These stories can help other women so they do not feel so alone when trying to cope with effects of this disease.
Diagnosised 1 week before my 21st birthday
(Ann Arbor, MI)
Ever since I started having periods, pains of cramping have always been severe. I missed school every month, and when it was that time I knew I would be on the floor curled up holding my stomach and on the toilet throwing up.
My mom never understood how much pain I was going thru and would get very upset with me for missing school. I started my first period when I was in the 6th grade 2 days before Halloween.
I even remember 9 years ago that even at that time it was painful. I remember growing up that I couldn't wait to start my period, I would wish and wish.. But I now have learned be CAREFUL FOR WHAT YOU WISH FOR.
Anyway, I probably been to around 7 OBGYN appointments, and ultra sounds, and not once have they brought up Endometriosis. Until myself and my hubby tried for a couple years to get pregnant and being unsuccessful.
My doctor prescribed me 50mg of clomid, and it over stimulated my ovaries resulting in 3 cysts in 1 month. :(
My doctor was going to put me on b.c for a couple of months but he referred me to his buddy at an infertility clinic. I was on a board for women trying to get pregnant on clomid on a particular site for about a couple months. I happen to describe the pain I would go thru each month when I had my period, and someone brought up that it sounds like I had endometriosis.
Back in my mind I was like 'no way' but when I googled the symptoms it had me really thinking. Any way a couple days later I went to my appointment with the infertility doctor & told him I may have endometriosis, he did an ultra sound and boom, right away he told me my fate, exactly a week before my 21st birthday.
I was so upset, that 1. That my OBGYN couldn't tell after all those ulta sounds and 2. Really, instead of being pregnant over the course of 3 years, I have something that's stopping me.

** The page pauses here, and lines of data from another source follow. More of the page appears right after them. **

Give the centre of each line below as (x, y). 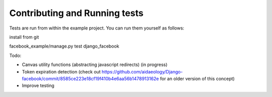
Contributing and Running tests (76, 13)
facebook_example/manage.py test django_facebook (64, 46)
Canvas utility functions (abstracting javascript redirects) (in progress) (95, 64)
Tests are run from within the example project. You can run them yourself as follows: (97, 28)
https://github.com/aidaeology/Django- (142, 71)
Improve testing (38, 85)
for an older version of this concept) (197, 78)
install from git (24, 37)
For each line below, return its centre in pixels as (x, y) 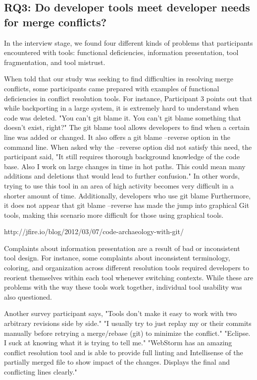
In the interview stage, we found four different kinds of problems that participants (128, 42)
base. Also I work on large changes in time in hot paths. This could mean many (125, 166)
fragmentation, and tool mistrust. (55, 62)
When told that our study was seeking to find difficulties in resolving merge (119, 79)
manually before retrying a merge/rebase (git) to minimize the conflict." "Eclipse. (127, 333)
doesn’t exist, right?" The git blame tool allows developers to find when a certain (127, 127)
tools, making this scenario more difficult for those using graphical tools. (114, 215)
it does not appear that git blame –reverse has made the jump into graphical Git (127, 205)
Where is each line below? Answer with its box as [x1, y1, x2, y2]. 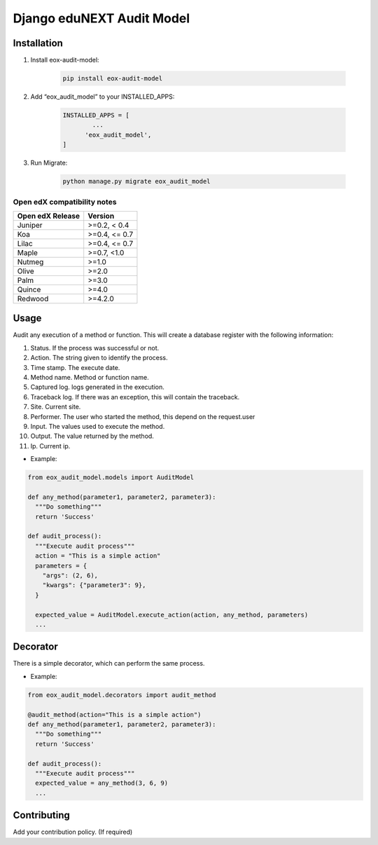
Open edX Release [17, 211, 80, 221]
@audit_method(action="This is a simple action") [27, 710, 202, 718]
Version [87, 211, 115, 221]
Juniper [17, 220, 43, 230]
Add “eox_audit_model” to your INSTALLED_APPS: [30, 92, 175, 101]
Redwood [17, 294, 49, 303]
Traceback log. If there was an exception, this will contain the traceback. [30, 392, 240, 401]
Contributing [13, 809, 70, 821]
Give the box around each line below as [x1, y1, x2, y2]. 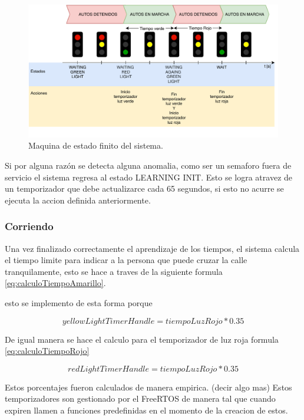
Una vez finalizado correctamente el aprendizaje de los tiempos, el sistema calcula [5, 242, 300, 254]
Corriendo [5, 219, 54, 234]
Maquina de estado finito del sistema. [28, 139, 163, 152]
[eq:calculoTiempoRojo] [5, 344, 90, 357]
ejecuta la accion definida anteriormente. [5, 193, 151, 206]
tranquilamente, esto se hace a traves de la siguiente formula [5, 265, 223, 277]
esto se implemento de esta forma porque [5, 296, 153, 309]
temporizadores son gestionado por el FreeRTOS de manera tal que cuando [5, 392, 276, 405]
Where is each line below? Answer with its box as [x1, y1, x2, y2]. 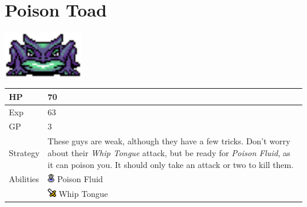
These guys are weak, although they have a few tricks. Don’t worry [47, 135, 290, 147]
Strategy [9, 146, 40, 159]
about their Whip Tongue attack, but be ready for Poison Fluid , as [47, 146, 290, 159]
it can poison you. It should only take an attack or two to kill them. [47, 158, 294, 170]
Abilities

It was very hard to cope with but I scheduled my Laparoscopy for June and finally came to agreement with my self there was nothing I could do about it.
My mind was getting to the best of me, and when I would consistently think 'wow there's something in my body and i have 4 chocolate cysts', I started experiencing different pains and bloating which seemed like everyday.
I ended up re-scheduling my surgery for May 8th 2012 @ St. Joseph Hospital and I'm hoping god can cure me and I can finally come in peace with my body and have a child of my own.